# Work to be completed:
The data should be printed again, exactly.

# Task material:
-------

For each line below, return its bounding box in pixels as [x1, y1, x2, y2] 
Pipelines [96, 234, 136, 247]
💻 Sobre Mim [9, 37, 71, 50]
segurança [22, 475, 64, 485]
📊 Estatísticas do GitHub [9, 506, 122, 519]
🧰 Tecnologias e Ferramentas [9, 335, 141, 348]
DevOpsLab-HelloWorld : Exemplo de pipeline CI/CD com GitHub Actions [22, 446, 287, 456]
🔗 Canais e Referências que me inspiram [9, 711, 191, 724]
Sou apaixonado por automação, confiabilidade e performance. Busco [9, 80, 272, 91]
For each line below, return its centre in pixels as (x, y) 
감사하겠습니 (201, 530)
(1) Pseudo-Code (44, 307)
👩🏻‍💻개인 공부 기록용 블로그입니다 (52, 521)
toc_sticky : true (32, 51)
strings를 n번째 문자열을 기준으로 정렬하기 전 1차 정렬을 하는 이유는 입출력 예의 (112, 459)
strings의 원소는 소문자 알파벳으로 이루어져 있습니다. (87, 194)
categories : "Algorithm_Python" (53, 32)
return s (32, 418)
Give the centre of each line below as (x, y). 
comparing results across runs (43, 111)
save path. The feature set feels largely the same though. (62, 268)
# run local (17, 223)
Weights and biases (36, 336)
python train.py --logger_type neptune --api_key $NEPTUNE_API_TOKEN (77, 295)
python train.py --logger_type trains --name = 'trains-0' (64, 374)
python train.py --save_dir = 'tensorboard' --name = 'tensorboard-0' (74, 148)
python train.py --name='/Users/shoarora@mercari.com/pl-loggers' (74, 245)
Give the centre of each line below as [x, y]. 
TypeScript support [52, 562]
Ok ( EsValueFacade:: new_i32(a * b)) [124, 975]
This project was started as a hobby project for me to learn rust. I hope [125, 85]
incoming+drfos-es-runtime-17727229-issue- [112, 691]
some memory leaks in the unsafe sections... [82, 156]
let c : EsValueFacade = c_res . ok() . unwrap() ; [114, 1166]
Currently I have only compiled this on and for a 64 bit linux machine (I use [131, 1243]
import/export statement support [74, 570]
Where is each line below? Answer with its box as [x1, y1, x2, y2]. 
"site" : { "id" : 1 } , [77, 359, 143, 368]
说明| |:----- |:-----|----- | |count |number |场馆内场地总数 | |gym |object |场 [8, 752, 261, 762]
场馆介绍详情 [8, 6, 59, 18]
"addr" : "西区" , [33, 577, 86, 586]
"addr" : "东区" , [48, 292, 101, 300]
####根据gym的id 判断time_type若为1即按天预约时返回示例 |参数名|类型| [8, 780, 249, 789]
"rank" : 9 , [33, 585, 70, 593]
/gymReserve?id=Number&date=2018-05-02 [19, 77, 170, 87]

-------

# Response for this exercise:
For each line below, return its bounding box in pixels as [x1, y1, x2, y2] 
Pipelines [96, 234, 136, 247]
💻 Sobre Mim [9, 37, 71, 50]
segurança [22, 475, 64, 485]
📊 Estatísticas do GitHub [9, 506, 122, 519]
🧰 Tecnologias e Ferramentas [9, 335, 141, 348]
DevOpsLab-HelloWorld : Exemplo de pipeline CI/CD com GitHub Actions [22, 446, 287, 456]
🔗 Canais e Referências que me inspiram [9, 711, 191, 724]
Sou apaixonado por automação, confiabilidade e performance. Busco [9, 80, 272, 91]
For each line below, return its centre in pixels as (x, y) 
감사하겠습니 (201, 530)
(1) Pseudo-Code (44, 307)
👩🏻‍💻개인 공부 기록용 블로그입니다 (52, 521)
toc_sticky : true (32, 51)
strings를 n번째 문자열을 기준으로 정렬하기 전 1차 정렬을 하는 이유는 입출력 예의 (112, 459)
strings의 원소는 소문자 알파벳으로 이루어져 있습니다. (87, 194)
categories : "Algorithm_Python" (53, 32)
return s (32, 418)
Give the centre of each line below as (x, y). 
comparing results across runs (43, 111)
save path. The feature set feels largely the same though. (62, 268)
# run local (17, 223)
Weights and biases (36, 336)
python train.py --logger_type neptune --api_key $NEPTUNE_API_TOKEN (77, 295)
python train.py --logger_type trains --name = 'trains-0' (64, 374)
python train.py --save_dir = 'tensorboard' --name = 'tensorboard-0' (74, 148)
python train.py --name='/Users/shoarora@mercari.com/pl-loggers' (74, 245)
Give the centre of each line below as [x, y]. 
TypeScript support [52, 562]
Ok ( EsValueFacade:: new_i32(a * b)) [124, 975]
This project was started as a hobby project for me to learn rust. I hope [125, 85]
incoming+drfos-es-runtime-17727229-issue- [112, 691]
some memory leaks in the unsafe sections... [82, 156]
let c : EsValueFacade = c_res . ok() . unwrap() ; [114, 1166]
Currently I have only compiled this on and for a 64 bit linux machine (I use [131, 1243]
import/export statement support [74, 570]
Where is each line below? Answer with its box as [x1, y1, x2, y2]. 
"site" : { "id" : 1 } , [77, 359, 143, 368]
说明| |:----- |:-----|----- | |count |number |场馆内场地总数 | |gym |object |场 [8, 752, 261, 762]
场馆介绍详情 [8, 6, 59, 18]
"addr" : "西区" , [33, 577, 86, 586]
"addr" : "东区" , [48, 292, 101, 300]
####根据gym的id 判断time_type若为1即按天预约时返回示例 |参数名|类型| [8, 780, 249, 789]
"rank" : 9 , [33, 585, 70, 593]
/gymReserve?id=Number&date=2018-05-02 [19, 77, 170, 87]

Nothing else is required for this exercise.